'''

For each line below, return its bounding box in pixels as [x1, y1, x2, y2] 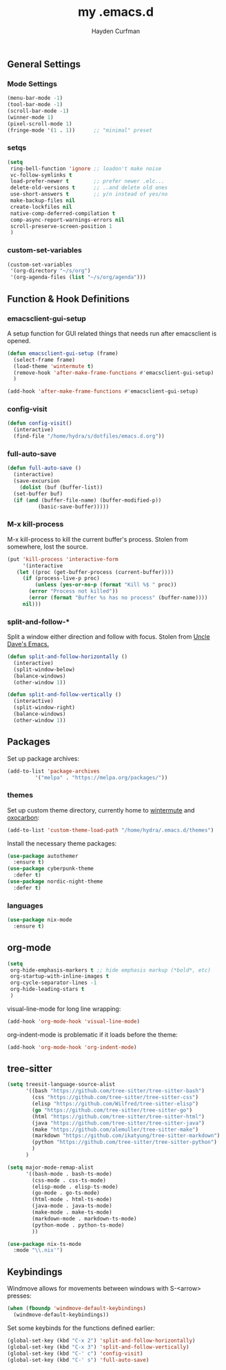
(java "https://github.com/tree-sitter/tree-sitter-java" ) [32, 1119, 205, 1127]
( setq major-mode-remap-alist [7, 1164, 94, 1171]
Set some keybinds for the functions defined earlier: [7, 1324, 155, 1332]
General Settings [7, 58, 81, 70]
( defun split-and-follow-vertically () [7, 691, 122, 698]
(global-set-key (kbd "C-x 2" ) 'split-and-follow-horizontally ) [7, 1337, 196, 1344]
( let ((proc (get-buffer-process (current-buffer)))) [16, 569, 174, 575]
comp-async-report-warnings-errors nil [10, 216, 125, 223]
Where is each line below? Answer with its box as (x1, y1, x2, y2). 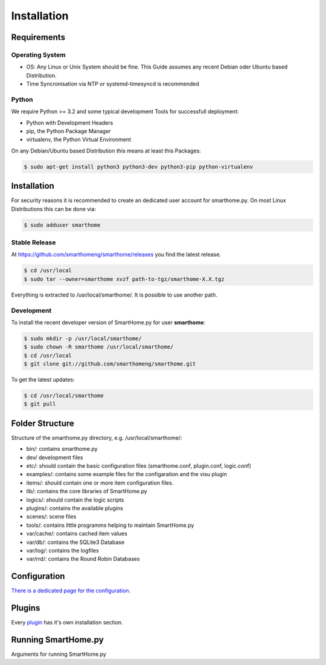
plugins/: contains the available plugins (26, 505, 123, 512)
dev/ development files (26, 454, 83, 461)
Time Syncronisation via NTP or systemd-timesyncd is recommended (26, 80, 199, 88)
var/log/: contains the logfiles (26, 546, 99, 554)
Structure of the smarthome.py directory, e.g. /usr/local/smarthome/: (11, 434, 182, 441)
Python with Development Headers (26, 119, 113, 126)
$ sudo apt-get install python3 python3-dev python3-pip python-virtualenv (24, 163, 254, 170)
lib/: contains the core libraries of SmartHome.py (26, 488, 147, 495)
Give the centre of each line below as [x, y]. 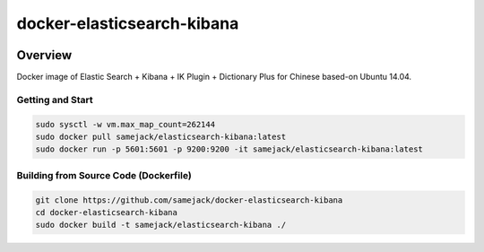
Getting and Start [55, 100]
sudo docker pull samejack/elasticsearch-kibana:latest [161, 137]
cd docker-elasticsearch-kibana [107, 212]
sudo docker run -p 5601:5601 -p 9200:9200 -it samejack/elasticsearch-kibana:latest [229, 149]
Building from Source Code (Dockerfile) [104, 175]
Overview [44, 55]
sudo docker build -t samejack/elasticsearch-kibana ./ [161, 225]
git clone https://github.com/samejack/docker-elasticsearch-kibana [189, 200]
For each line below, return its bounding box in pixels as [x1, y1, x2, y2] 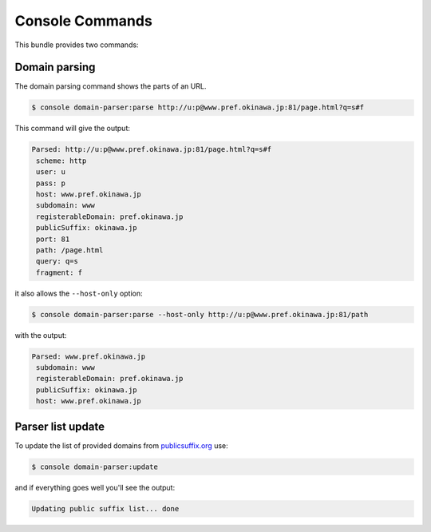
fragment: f [36, 268, 83, 277]
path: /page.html [36, 245, 104, 255]
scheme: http [36, 156, 87, 165]
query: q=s [36, 256, 79, 266]
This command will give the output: [14, 124, 131, 133]
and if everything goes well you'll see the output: [14, 482, 176, 492]
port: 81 [36, 234, 70, 244]
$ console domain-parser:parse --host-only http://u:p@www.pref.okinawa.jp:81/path [31, 310, 369, 319]

'''

> **Problem requirements**
Set down the records in full and exactly. Do not carry over any image.

> **Answer**
For each line below, return its bounding box in pixels as [x1, y1, x2, y2] 
(java "https://github.com/tree-sitter/tree-sitter-java" ) [32, 1119, 205, 1127]
( setq major-mode-remap-alist [7, 1164, 94, 1171]
Set some keybinds for the functions defined earlier: [7, 1324, 155, 1332]
General Settings [7, 58, 81, 70]
( defun split-and-follow-vertically () [7, 691, 122, 698]
(global-set-key (kbd "C-x 2" ) 'split-and-follow-horizontally ) [7, 1337, 196, 1344]
( let ((proc (get-buffer-process (current-buffer)))) [16, 569, 174, 575]
comp-async-report-warnings-errors nil [10, 216, 125, 223]
Where is each line below? Answer with its box as (x1, y1, x2, y2). 
plugins/: contains the available plugins (26, 505, 123, 512)
dev/ development files (26, 454, 83, 461)
Time Syncronisation via NTP or systemd-timesyncd is recommended (26, 80, 199, 88)
var/log/: contains the logfiles (26, 546, 99, 554)
Structure of the smarthome.py directory, e.g. /usr/local/smarthome/: (11, 434, 182, 441)
Python with Development Headers (26, 119, 113, 126)
$ sudo apt-get install python3 python3-dev python3-pip python-virtualenv (24, 163, 254, 170)
lib/: contains the core libraries of SmartHome.py (26, 488, 147, 495)
Give the centre of each line below as [x, y]. 
Getting and Start [55, 100]
sudo docker pull samejack/elasticsearch-kibana:latest [161, 137]
cd docker-elasticsearch-kibana [107, 212]
sudo docker run -p 5601:5601 -p 9200:9200 -it samejack/elasticsearch-kibana:latest [229, 149]
Building from Source Code (Dockerfile) [104, 175]
Overview [44, 55]
sudo docker build -t samejack/elasticsearch-kibana ./ [161, 225]
git clone https://github.com/samejack/docker-elasticsearch-kibana [189, 200]
For each line below, return its bounding box in pixels as [x1, y1, x2, y2] 
fragment: f [36, 268, 83, 277]
path: /page.html [36, 245, 104, 255]
scheme: http [36, 156, 87, 165]
query: q=s [36, 256, 79, 266]
This command will give the output: [14, 124, 131, 133]
and if everything goes well you'll see the output: [14, 482, 176, 492]
port: 81 [36, 234, 70, 244]
$ console domain-parser:parse --host-only http://u:p@www.pref.okinawa.jp:81/path [31, 310, 369, 319]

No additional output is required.